TASK TO CARRY OUT
For the data that follows, return each line unchanged and drop the pictures.

(Data items)
»»

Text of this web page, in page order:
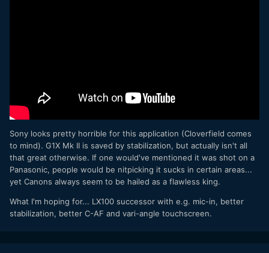
Sony looks pretty horrible for this application (Cloverfield comes
to mind). G1X Mk II is saved by stabilization, but actually isn't all
that great otherwise. If one would've mentioned it was shot on a
Panasonic, people would be nitpicking it sucks in certain areas...
yet Canons always seem to be hailed as a flawless king.
What I'm hoping for... LX100 successor with e.g. mic-in, better
stabilization, better C-AF and vari-angle touchscreen.
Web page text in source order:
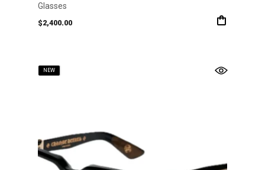
Glasses
$2,400.00
SOLD
NEW
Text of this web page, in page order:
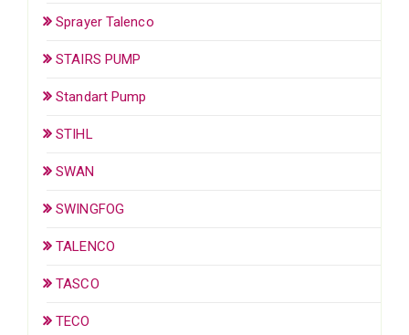
Sprayer Talenco
STAIRS PUMP
Standart Pump
STIHL
SWAN
SWINGFOG
TALENCO
TASCO
TECO
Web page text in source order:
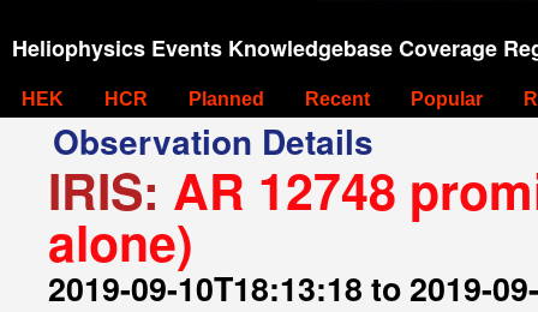
Heliophysics Events Knowledgebase Coverage
HEK HCR Planned Recent Popular
Observation Details
IRIS: AR 12748
alone)
2019-09-10T18:13:18 to 2019-
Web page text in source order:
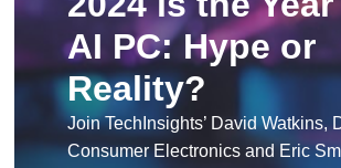
AI PC: Hype or
Reality?
Join TechInsights’ David Watkins,
Consumer Electronics and Eric
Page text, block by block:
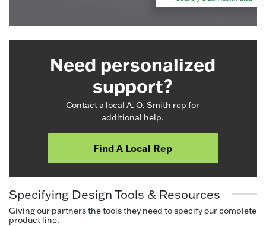
Need personalized
support?
Contact a local A. O. Smith rep for
additional help.
Find A Local Rep
Specifying Design Tools & Resources
Giving our partners the tools they need to specify our complete
product line.
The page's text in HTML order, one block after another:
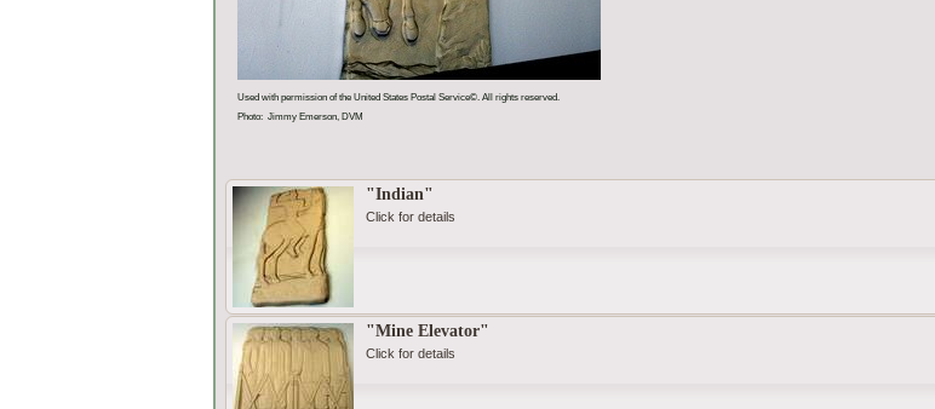
Used with permission of the United States Postal Service©. All rights reserved.
Photo: Jimmy Emerson, DVM
"Indian"
Click for details
"Mine Elevator"
Click for details
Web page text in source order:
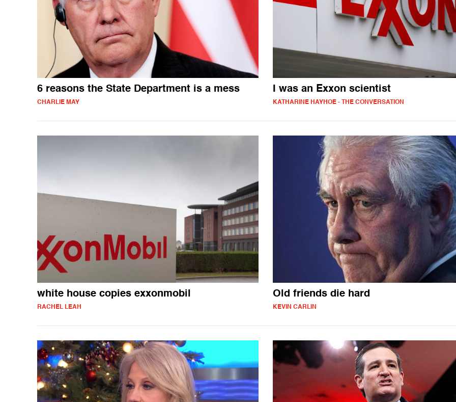
6 reasons the State Department is a mess
CHARLIE MAY
I was an Exxon scientist
KATHARINE HAYHOE - THE CONVERSATION
white house copies exxonmobil
RACHEL LEAH
Old friends die hard
KEVIN CARLIN
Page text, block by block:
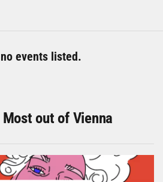
events listed.
out of Vienna
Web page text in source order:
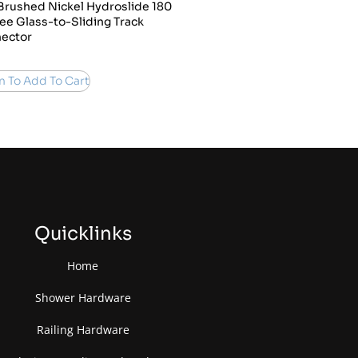
Nickel Hydroslide 180
Glass-to-Sliding Track
To Add To Cart
Quicklinks
Home
Shower Hardware
Railing Hardware
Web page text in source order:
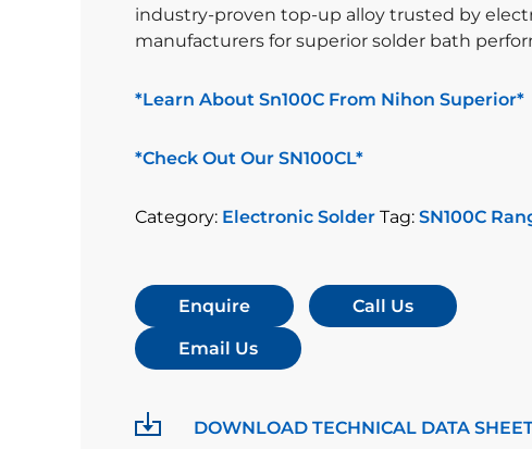
industry-proven top-up alloy trusted by
manufacturers for superior solder bath
*Learn About Sn100C From Nihon Superior*
*Check Out Our SN100CL*
Category: Electronic Solder Tag:SN100C
Enquire Call Us
Email Us
DOWNLOAD TECHNICAL DATA
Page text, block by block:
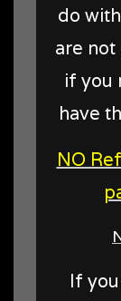
do
are
if you
have
NO
If
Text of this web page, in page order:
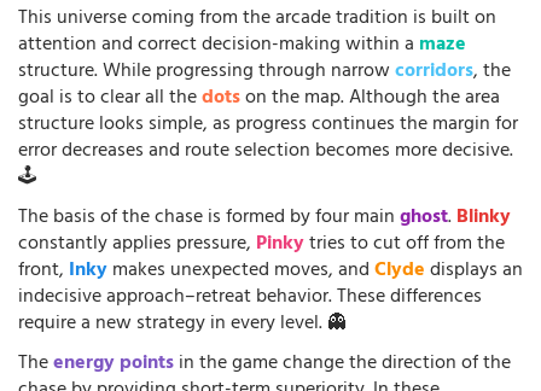
This universe coming from the arcade tradition is built on
attention and correct decision-making within a maze
structure. While progressing through narrowcorridors, the
goal is to clear all thedotson the map. Although the area
structure looks simple, as progress continues the margin for
error decreases and route selection becomes more decisive.
🕹️
The basis of the chase is formed by four mainghost.Blinky
constantly applies pressure, Pinkytries to cut off from the
front, Inkymakes unexpected moves, andClydedisplays an
indecisive approach–retreat behavior. These differences
require a new strategy in every level. 👻
Theenergy pointsin the game change the direction of the
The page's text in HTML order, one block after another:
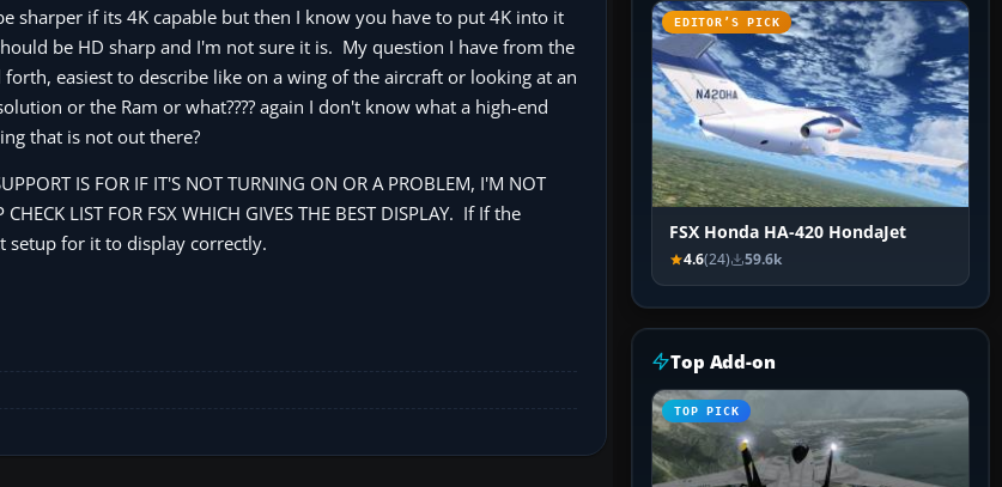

««

ANSWER TO THIS TASK
Text of this web page, in page order:
Sony looks pretty horrible for this application (Cloverfield comes
to mind). G1X Mk II is saved by stabilization, but actually isn't all
that great otherwise. If one would've mentioned it was shot on a
Panasonic, people would be nitpicking it sucks in certain areas...
yet Canons always seem to be hailed as a flawless king.
What I'm hoping for... LX100 successor with e.g. mic-in, better
stabilization, better C-AF and vari-angle touchscreen.
Web page text in source order:
Glasses
$2,400.00
SOLD
NEW
Text of this web page, in page order:
Sprayer Talenco
STAIRS PUMP
Standart Pump
STIHL
SWAN
SWINGFOG
TALENCO
TASCO
TECO
Web page text in source order:
Heliophysics Events Knowledgebase Coverage
HEK HCR Planned Recent Popular
Observation Details
IRIS: AR 12748
alone)
2019-09-10T18:13:18 to 2019-
Web page text in source order:
AI PC: Hype or
Reality?
Join TechInsights’ David Watkins,
Consumer Electronics and Eric
Page text, block by block:
Need personalized
support?
Contact a local A. O. Smith rep for
additional help.
Find A Local Rep
Specifying Design Tools & Resources
Giving our partners the tools they need to specify our complete
product line.
The page's text in HTML order, one block after another:
Used with permission of the United States Postal Service©. All rights reserved.
Photo: Jimmy Emerson, DVM
"Indian"
Click for details
"Mine Elevator"
Click for details
Web page text in source order:
6 reasons the State Department is a mess
CHARLIE MAY
I was an Exxon scientist
KATHARINE HAYHOE - THE CONVERSATION
white house copies exxonmobil
RACHEL LEAH
Old friends die hard
KEVIN CARLIN
Page text, block by block:
events listed.
out of Vienna
Web page text in source order:
Nickel Hydroslide 180
Glass-to-Sliding Track
To Add To Cart
Quicklinks
Home
Shower Hardware
Railing Hardware
Web page text in source order:
industry-proven top-up alloy trusted by
manufacturers for superior solder bath
*Learn About Sn100C From Nihon Superior*
*Check Out Our SN100CL*
Category: Electronic Solder Tag:SN100C
Enquire Call Us
Email Us
DOWNLOAD TECHNICAL DATA
Page text, block by block:
do
are
if you
have
NO
If
Text of this web page, in page order:
This universe coming from the arcade tradition is built on
attention and correct decision-making within a maze
structure. While progressing through narrowcorridors, the
goal is to clear all thedotson the map. Although the area
structure looks simple, as progress continues the margin for
error decreases and route selection becomes more decisive.
🕹️
The basis of the chase is formed by four mainghost.Blinky
constantly applies pressure, Pinkytries to cut off from the
front, Inkymakes unexpected moves, andClydedisplays an
indecisive approach–retreat behavior. These differences
require a new strategy in every level. 👻
Theenergy pointsin the game change the direction of the
The page's text in HTML order, one block after another:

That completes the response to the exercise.